Oh, I almost forgot. You can use it on your feet too.
12 comments:
I'm her sister, and I am here to say, 'yep, she doesnt just stink, she STAINKS!!' I only live two miles away, but when the wind doth blow from the northwest... the flowers wilt... dogs moan... the very leaves fall off the trees..... in short.... It is bad.
So, on the subject of deodorants. Secret Platinum SUCKS!! And it stinks... powder scent my @$$!!! More like funkalicious galore.
AND, on the subject of the lovely baking powder.... DER, idiot, it is a freaking BASE!!!! Why didnt you just throw some freaking vinegar on there and some red food coloring and have a fake lava eruption....
Now.... Lava, there is a soap for ya.... also basic as if it was freshly sopanificated and you stuck your hand in it.... but, whoa did it take the OIL PAINTS off my brushes!!! DER, it's a BASE!!!!
Not to be judgemental or anything though....
Speaking of judgemental... I once taught sixth grade under the most evil and viciously mean principal (and she was no one's pal)in the entire Universe. Well, we were having an issue with the boys coming in from PE second period and they thought that a heavy dousing of the lovely Brut aftershave and cologne was gonna solve what soap and water needed a chance to try. One day the HBOC came and said, "Um-um-um... someone in dis here-a room stainks.... And I aint gonna say who it is... but if I come back tomorrow and I find someone stinkin', I'm gonna tell the whole class!" Ah, the kind and benevolent, no wait, I misspelled that, malevolent words that can build the self-esteems of the youth of America.... ah... junior high, oops, I mean middle school.... Uh, I hate to add, it worked... I, being the science core teacher, took the opportunity to explain deodorant and soap and how they work...
But, wait, that tags into the whole school thing... hmmmm... could I have a secret agenda????

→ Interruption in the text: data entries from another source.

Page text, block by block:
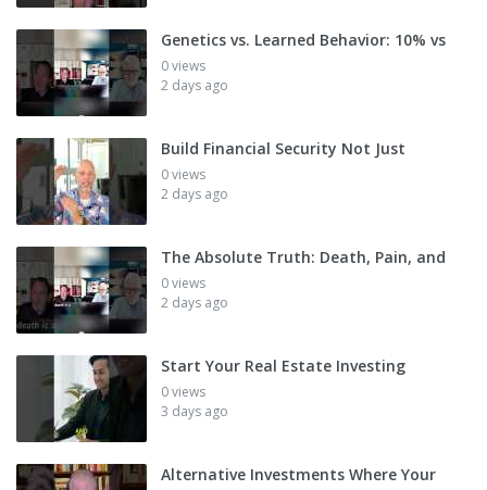
Genetics vs. Learned Behavior: 10% vs
0 views
2 days ago
Build Financial Security Not Just
0 views
2 days ago
The Absolute Truth: Death, Pain, and
0 views
2 days ago
Start Your Real Estate Investing
0 views
3 days ago
Alternative Investments Where Your
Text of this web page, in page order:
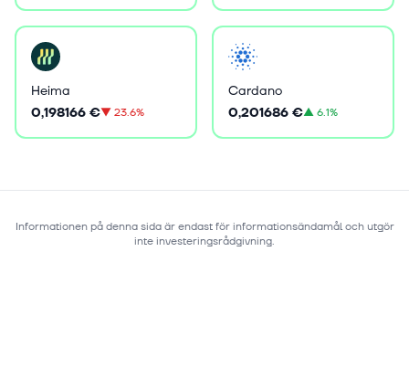
Heima
0,198166 €▼23.6%
Cardano
0,201686 €▲6.1%
Informationen på denna sida är endast för informationsändamål och utgör
inte investeringsrådgivning.
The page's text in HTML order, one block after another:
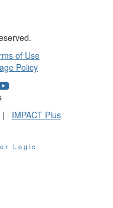
of Use
Policy
| IMPACT Plus
Logic
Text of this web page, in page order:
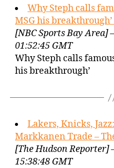
Why Steph calls
MSG his
[NBC Sports Bay Area]
01:52:45 GMT
Why Steph calls
his breakthrough’
Lakers, Knicks,
Markkanen Trade –
[The Hudson Reporter]
15:38:48 GMT
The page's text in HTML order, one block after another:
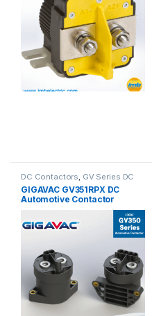
DC Contactors GV Series DC
GIGAVAC GV351RPX DC
Automotive Contactor
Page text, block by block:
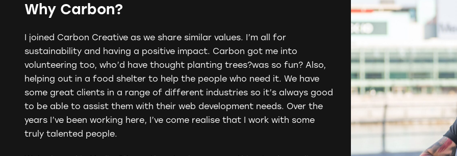
Why Carbon?
I joined Carbon Creative as we share similar values. I’m all for
sustainability and having a positive impact. Carbon got me into
volunteering too, who’d have thought planting trees?was so fun? Also,
helping out in a food shelter to help the people who need it. We have
some great clients in a range of different industries so it’s always good
to be able to assist them with their web development needs. Over the
years I’ve been working here, I’ve come realise that I work with some
truly talented people.
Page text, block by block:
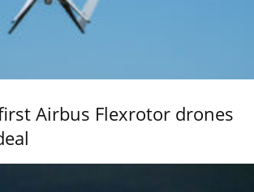
Airbus Flexrotor drones
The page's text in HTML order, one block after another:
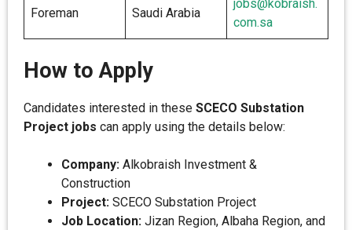
Foreman Saudi Arabia
jobs@kobraish.
com.sa
How to Apply
Candidates interested in these SCECO Substation
Project jobs can apply using the details below:
Company: Alkobraish Investment &
Construction
Project: SCECO Substation Project
Job Location: Jizan Region, Albaha Region, and
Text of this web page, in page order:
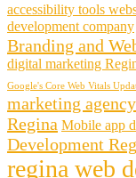
accessibility tools
development company
Branding and
digital marketing
Google's Core Web Vitals
marketing agency
Regina Mobile app
Development
regina web
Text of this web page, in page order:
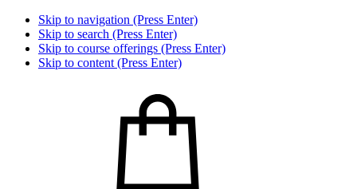
Skip to navigation (Press Enter)
Skip to search (Press Enter)
Skip to course offerings (Press Enter)
Skip to content (Press Enter)
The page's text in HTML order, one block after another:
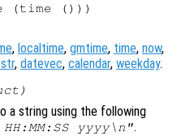
(time ()))
, localtime, gmtime, time, now,
, datevec, calendar, weekday.
)
a string using the following
HH:MM:SS yyyy\n".
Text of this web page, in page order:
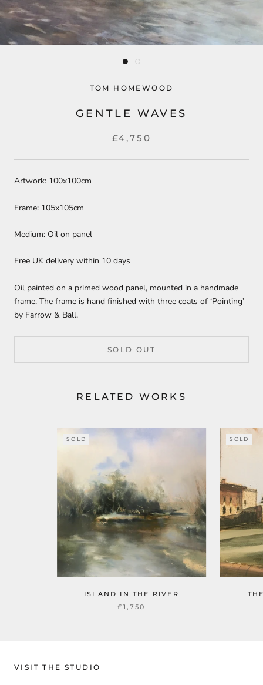
TOM HOMEWOOD
GENTLE WAVES
£4,750
Artwork: 100x100cm
Frame: 105x105cm
Medium: Oil on panel
Free UK delivery within 10 days
Oil painted on a primed wood panel, mounted in a handmade
frame. The frame is hand finished with three coats of ‘Pointing’
by Farrow & Ball.
SOLD OUT
RELATED WORKS
SOLD
ISLAND IN THE RIVER
£1,750
SOLD
VISIT THE STUDIO
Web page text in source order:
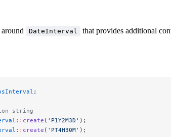
DateInterval that provides additional
;
string
:: create ( 'P1Y2M3D' );
:: create ( 'PT4H30M' );
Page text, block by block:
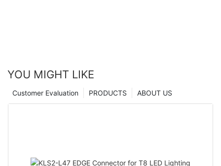
YOU MIGHT LIKE
ABOUT US
PRODUCTS
Customer Evaluation
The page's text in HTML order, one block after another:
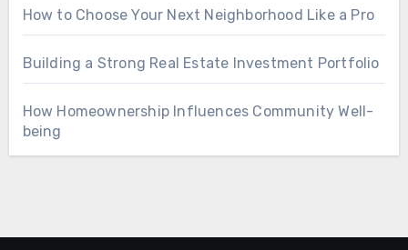
How to Choose Your Next Neighborhood Like a Pro
Building a Strong Real Estate Investment Portfolio
How Homeownership Influences Community Well-
being
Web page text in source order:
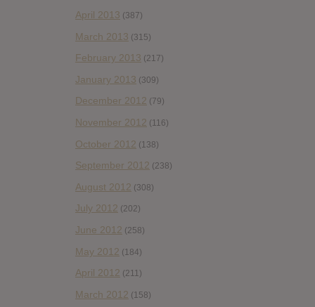
April 2013 (387)
March 2013 (315)
February 2013 (217)
January 2013 (309)
December 2012 (79)
November 2012 (116)
October 2012 (138)
September 2012 (238)
August 2012 (308)
July 2012 (202)
June 2012 (258)
May 2012 (184)
April 2012 (211)
March 2012 (158)
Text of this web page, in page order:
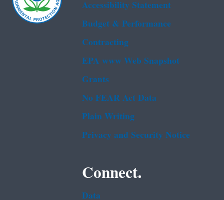
Accessibility Statement
Budget & Performance
Contracting
EPA www Web Snapshot
Grants
No FEAR Act Data
Plain Writing
Privacy and Security Notice
Connect.
Data
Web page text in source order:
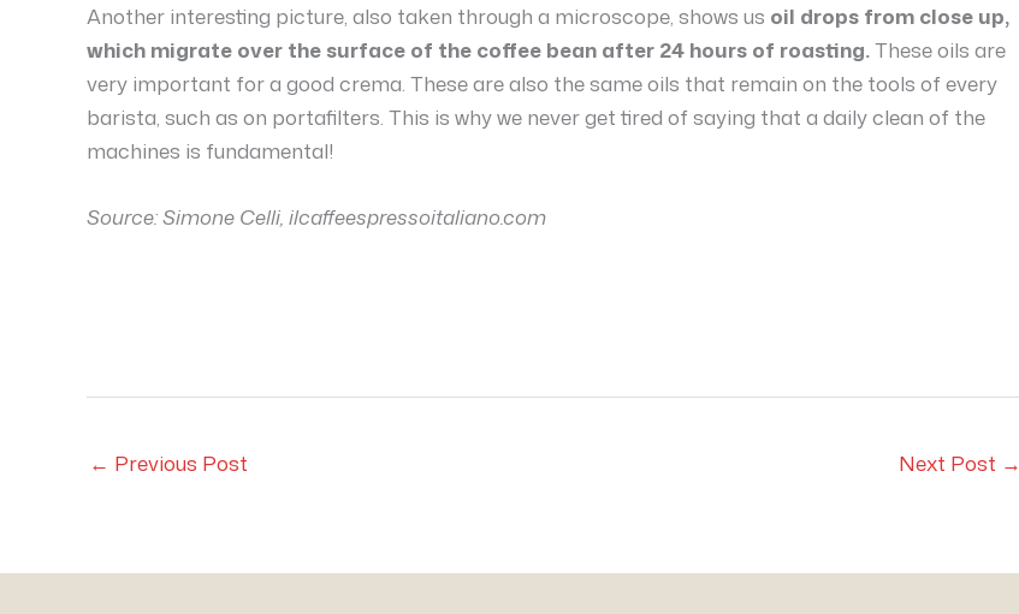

Oh, yeah, boy do her feet stink too... and she wears open air shoes!!!! What has our father done to you... and poor L too... I weep, more so when I am around thy feet.
Dont forget... I am the sister given the bye to be mean in the instructions... it is what I do.
I like to think of it as realism... really mean ism.... yeah, that's it...
Remember, you wanted me to read and comment... thus, I do!
You are yvil, but I love you. I don't think it was the base issue, I think it was the abrasion issue. Either way, it's fine for a day or two, then the irritation appears. But the stupidly named "funk butter" is brilliantly made. No irritation at all.
When I was teaching art over at the Montessori, I walked in one day and nearly fell over from the body odor. I made a public service announcement.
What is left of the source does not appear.